Uppsala universitet  

Projects in Machine Translation
Master Programme, 5 credit students (5LN718)
Bachelor students (5LN426)

Organisation
Project Work
Individual Reflection Report
Seminar Presentation
Possible Topics
Resources

Aim

The goal of the master projects is
  1. to study background literature
  2. to carry out a practical assignment related to the topic selected
  3. prepare a final report and seminar describing the results

Deadlines

  • September 24: Hand in your topic preferences
  • November 5 and 8: Seminar presentations (detailed schedule TBA)
  • November 9: Hand in final group report
  • November 9: Hand in individual reflection reports
  • (December 7: backup deadline for reports)

Organisation

You will work in groups of 3-4 students. We will put together the groups, based on your wishes for which topics you prefer to work on. The list of
topic suggestions can be found at the bottom of this page. You can hand in your preferences by email to Sara, by September 24 at the latest. Give a ranked list of at least three different topics you could consider to work on, and rank them We will try our best to accommodate everyone's wishes, but we cannot guarantee that you will get your preferred topics. If you fail to hand in a wish by September 24, you will be assigned arbitrarily to a topic.

Project work

For each topic you should perform a practical project, where you apply some of the concepts related to your projects practically. This includes setting up and running MT systems, normally with Moses, and evaluate and compare systems that differ in some aspect related to your topic. Each project will be assigned a supervisor, with whom you should discuss how to set up your project. The project work should be presented in a written group report, written in English.

It is possible to divide the work in the group so that different persons perform different experiments. It is important that each person in the group should set up and run at least one MT system (the different MT systems could differ with respect to some aspect related to your topic, language pair, translation direction, et.c.). You are jointly responsible for writing the report, however, and each person should understand and be familiar with all parts of the report. It is obligatory to have at least one meeting with your supervisor where you discuss how you divide the work, and show that everyone can set up and run MT systems.

Also included in your project is to learn more about the theoretical background related to your topic, where you should describe the basics of your topic, and refer to literature on the topic.

In the final report, you are expected to

  • describe the background in terms of the concepts, approaches and techniques within your selected topic, including references to several journal and/or conference articles
  • describe your project and motivate your experimental setup
  • summarize, evaluate and analyze your results
  • describe possible shortcomings and ideas for improvement

As long as your experiments are well-motivated, you may just experiment with running the given tools and investigating some aspects of translation, relevant to your topic. This can be done by varying parameters to the different tools, the domian of different data sets, et.c. Evaluation should minimally be performed using the Bleu metric (unless otherwise specified in your topic description). Be sure to carefully analyse and discuss your results. Depending on the project topic, the number of members in the group, and your interests you may also need/want to write some code of your own, install and use some new software, or doing more involved evaluation; however, this is not in general a requirement for passing the course.

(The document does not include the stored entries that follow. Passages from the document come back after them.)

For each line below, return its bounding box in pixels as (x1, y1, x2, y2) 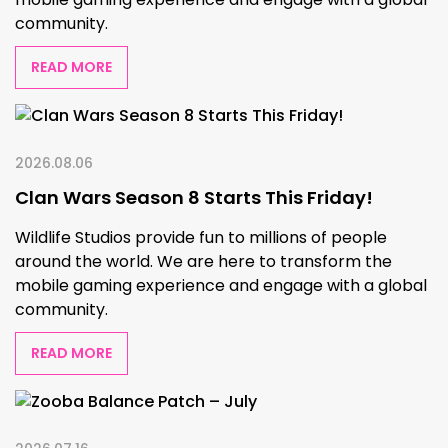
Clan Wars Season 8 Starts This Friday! (15, 185, 373, 211)
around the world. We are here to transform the (15, 250, 392, 274)
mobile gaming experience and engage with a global (15, 274, 427, 298)
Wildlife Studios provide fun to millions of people (15, 226, 387, 250)
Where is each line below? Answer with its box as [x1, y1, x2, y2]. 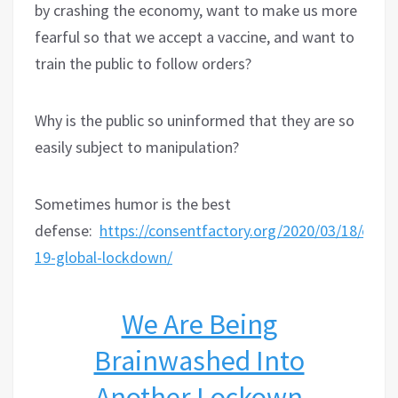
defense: [35, 219, 92, 241]
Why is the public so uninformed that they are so [35, 109, 354, 131]
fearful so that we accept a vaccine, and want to [35, 26, 354, 47]
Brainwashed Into [93, 342, 305, 378]
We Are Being [121, 306, 277, 342]
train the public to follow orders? [35, 52, 251, 74]
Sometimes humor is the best [35, 193, 231, 214]
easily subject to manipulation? [35, 136, 239, 157]
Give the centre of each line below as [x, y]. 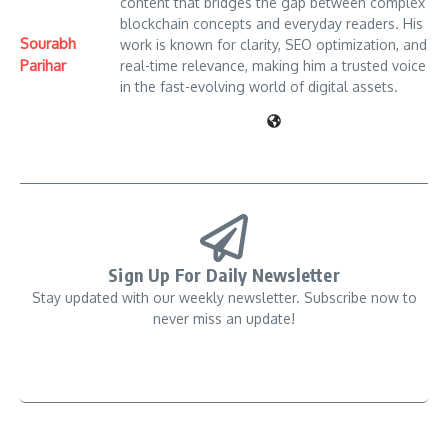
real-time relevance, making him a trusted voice [273, 66]
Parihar [43, 65]
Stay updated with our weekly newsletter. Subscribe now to [224, 298]
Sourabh [48, 43]
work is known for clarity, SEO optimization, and [273, 45]
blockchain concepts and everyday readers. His [271, 24]
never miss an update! [224, 319]
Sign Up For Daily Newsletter [224, 275]

Individual reflection report

In addition to the group report, each student should also hand in a short individual reflection report. The report should be 1-2 A4 pages (not more), and should be written in English. The report should consist of two parts:

  • A description of your role in the project group and what you personally did in the project, including which MT systems you trained.
  • A reflection related to the literature, where you should pick a recent conference article related to your topic, summarize it, and briefly discuss how your project work relates to that work. Do not to pick the same article as any other group member.

Seminar Presentations

You will have one seminar presentations during the last week of the course. The goal of the presentation is to share with the class the outcome of your experiments, including the design, the different experiments you ran, the results, and an analysis of them.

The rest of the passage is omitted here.